FOOTBALL ZONE / 2024年12月18日 8時30分

■久保の新天地として浮上した強豪アトレティコ、加入した場合のライバルは?

 シーズンが進むにつれてさまざまな選手の去就が話題に上がるなか、日本では現在、「アトレティコ・マドリードが久保建英の獲得を希望」というスペインメディア発のニュースが取り沙汰されている。実際にこの報道は現地でどう捉えられているのか。その疑問の前にまず、アトレティコがどんなチームなのか触れていきたい。

 アトレティコが経済面や実績面から、スペイン3強の1つであることに異論を唱えるものはいないだろう。レアル・マドリードと同じくスペインの首都マドリードをホームタウンとし、6万人以上のシーズンチケットホルダーを抱え、熱狂的なサポーターが多いことでも有名だ。

 2011-12シーズン冬からチームを率いるディエゴ・パブロ・シメオネ監督のサッカーは近年、改良を重ねてボール支配率で相手を上回ることも多いが、一貫してハードワークと堅守速攻がベースになっており、この13年間でラ・リーガとUEFAヨーロッパリーグ(EL)各2回の優勝を含む計8タイトルを獲得。さらにUEFAチャンピオンズリーグ(CL)決勝に2回進出する偉業を成し遂げている。

 さらなる高みを目指すアトレティコは今季、ラ・リーガ最多の1億8500万ユーロ(約296億円)もの大金を費やし、フリアン・アルバレス、コナー・ギャラガー、ロビン・ル・ノルマン、アレクサンデル・セルロートなどの大型補強を敢行した。

 序盤は新戦力が上手くフィットせずに苦しんだものの、シーズン開幕から約4か月が経過した今、チームは完全に軌道に乗っている。12月17日時点で、ラ・リーガでは最少失点(レアル・ソシエダとタイの11失点)を誇り、1試合未消化ながら首位FCバルセロナに勝ち点3差の3位で、4季ぶり通算12度目の優勝も狙える位置につけている。国王杯は順当に3回戦進出。CLでは途中躓きながらも現在3連勝中で11位に浮上し、リーグフェーズ・トップ8入りが視野に入る好調ぶりだ。

 ソシエダの久保が実際にこのような強さを見せるアトレティコに加入した場合、どのポジションでプレーし、誰がライバルになるのだろうか。
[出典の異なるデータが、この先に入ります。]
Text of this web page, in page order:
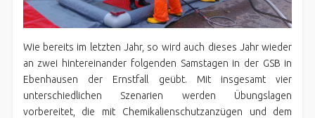
Wie bereits im letzten Jahr, so wird auch dieses Jahr wieder
an zwei hintereinander folgenden Samstagen in der GSB in
Ebenhausen der Ernstfall geübt. Mit insgesamt vier
unterschiedlichen Szenarien werden Übungslagen
vorbereitet, die mit Chemikalienschutzanzügen und dem
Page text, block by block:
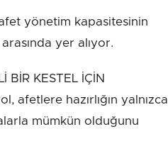
yönetim kapasitesinin
yer alıyor.
BİR KESTEL İÇİN
afetlere hazırlığın yalnızca
mümkün olduğunu
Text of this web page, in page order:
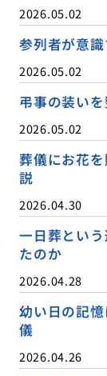
2026.05.02
参列者が意
2026.05.02
弔事の装い
2026.05.02
葬儀にお花
説
2026.04.30
一日葬とい
たのか
2026.04.28
幼い日の記
儀
2026.04.26
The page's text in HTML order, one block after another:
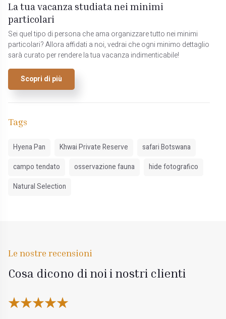
La tua vacanza studiata nei minimi
particolari
Sei quel tipo di persona che ama organizzare tutto nei minimi
particolari? Allora affidati a noi, vedrai che ogni minimo dettaglio
sarà curato per rendere la tua vacanza indimenticabile!
Scopri di più
Tags
Hyena Pan Khwai Private Reserve
safari Botswana
campo tendato
osservazione fauna
hide fotografico
Natural Selection
Le nostre recensioni
Cosa dicono di noi i nostri clienti
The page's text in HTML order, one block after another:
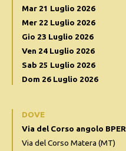
Mar 21 Luglio 2026
Mer 22 Luglio 2026
Gio 23 Luglio 2026
Ven 24 Luglio 2026
Sab 25 Luglio 2026
Dom 26 Luglio 2026
DOVE
Via del Corso angolo BPER
Via del Corso Matera (MT)

 アトレティコの今季のシステムは5-3-2とダブルボランチの4-4-2がベースとなっている。序盤は昨季同様の前者で戦っていたが結果が出ず、後者に変更したことが功を奏し、現在クラブ史上2番目の最多記録となる公式戦10連勝を達成している。

 5-3-2は久保にとって、マジョルカ2季目にハビエル・アギーレ監督が採用したことで出番が激減した相性の良くないシステムと言える。一方、4-4-2の場合、久保に合うのは右サイドハーフか2トップの一角になるだろう。しかし、今のアトレティコは人材豊富で、ポジション争いは熾烈を極める。

 アントワーヌ・グリーズマン、フリアン・アルバレス、セルロート、アンヘル・コレアが各々、与えられた役割を全うして活躍している前線のポジションに割って入るのは非常に難しい。
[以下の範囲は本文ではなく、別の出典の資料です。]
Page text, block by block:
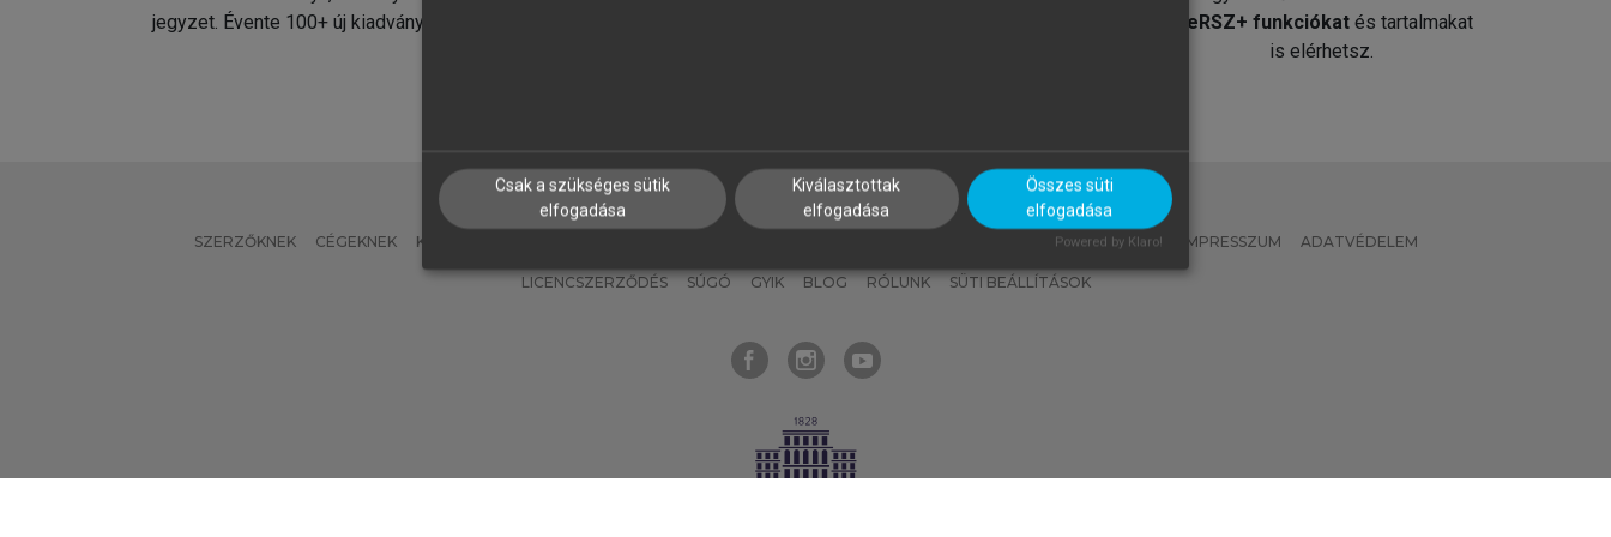
jegyzet. Évente 100+ új kiadvány.
MeRSZ+ funkciókat és tartalmakat
is elérhetsz.
SZERZŐKNEK CÉGEKNEK KÖNYVTÁROSOKNAK MI – ÁLTALÁNOS IRÁNYELVEK IMPRESSZUM ADATVÉDELEM
LICENCSZERZŐDÉS SÚGÓ GYIK BLOG RÓLUNK SÜTI BEÁLLÍTÁSOK
Csak a szükséges sütik
elfogadása
Kiválasztottak
elfogadása
Összes süti
elfogadása
Powered by Klaro!

久保建英の去就について語ったスペインメディア「VAVEL」アトレティコ番記者のダビド・アジュソ氏【写真:高橋智行】

■久保は「アトレティコに合っていない」…番記者が断言する訳

 右サイドハーフは、今季トップチームに加わったシメオネ監督の三男ジュリアーノが親譲りのハードワークを武器に頭角を現し、百戦錬磨の選手たちを抑えてレギュラーの座を手に入れつつある。ボランチでもプレーできるオールラウンダーのロベルト・デ・パウル、右サイドバックとしても起用されている爆発的なパワーを備えるマルコス・ジョレンテという経験豊富なフィジカルの強い選手たち、スペイン代表デビューを飾っている技巧派のロドリゴ・リケルメが控えている。

 選手層の厚い今のアトレティコが久保を狙っているという報道に関して、試合日にアトレティコの本拠地リヤド・エア・メトロポリターノでクラブの番記者やサポーターに確認してみた限り、誰1人としてこのニュースを知る者はいなかった。
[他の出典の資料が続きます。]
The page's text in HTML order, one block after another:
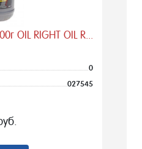
OIL RIGHT OIL R...
0
027545
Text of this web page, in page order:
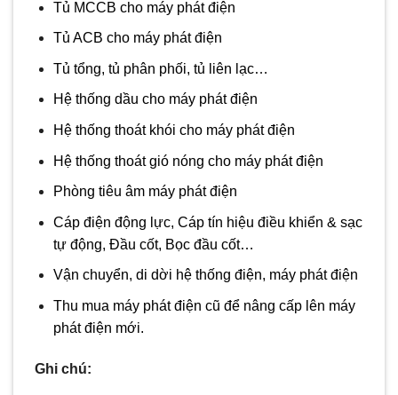
Tủ MCCB cho máy phát điện
Tủ ACB cho máy phát điện
Tủ tổng, tủ phân phối, tủ liên lạc…
Hệ thống dầu cho máy phát điện
Hệ thống thoát khói cho máy phát điện
Hệ thống thoát gió nóng cho máy phát điện
Phòng tiêu âm máy phát điện
Cáp điện động lực, Cáp tín hiệu điều khiển & sạc
tự động, Đầu cốt, Bọc đầu cốt…
Vận chuyển, di dời hệ thống điện, máy phát điện
Thu mua máy phát điện cũ để nâng cấp lên máy
phát điện mới.
Ghi chú:
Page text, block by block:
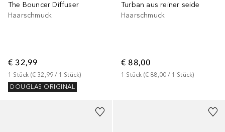
The Bouncer Diffuser
Haarschmuck
€ 32,99
1 Stück (€ 32,99 / 1 Stück)
DOUGLAS ORIGINAL
Turban aus reiner seide
Haarschmuck
€ 88,00
1 Stück (€ 88,00 / 1 Stück)
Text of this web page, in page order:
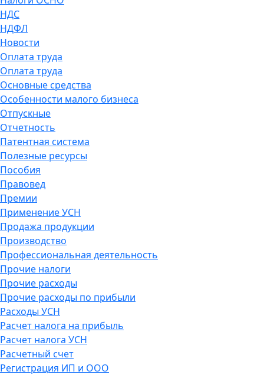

 スペインのデジタルスポーツメディア「VAVEL」でアトレティコの番記者を務めるダビド・アジュソ氏は、「久保はスペインでよく知られている選手なので移籍の噂があれば聞こえてくるはずだけど、アトレティコが久保と契約したがっているというニュースは聞いたことがない」と信憑性に疑問を持っていた。

 仮定の話として久保がアトレティコにフィットするかを問うと、「ラ・レアルの中でもトップレベルの選手で、新たな一歩を踏み出すだけのクオリティーは備えているが、それでも彼はアトレティコに合っていない」と断言する。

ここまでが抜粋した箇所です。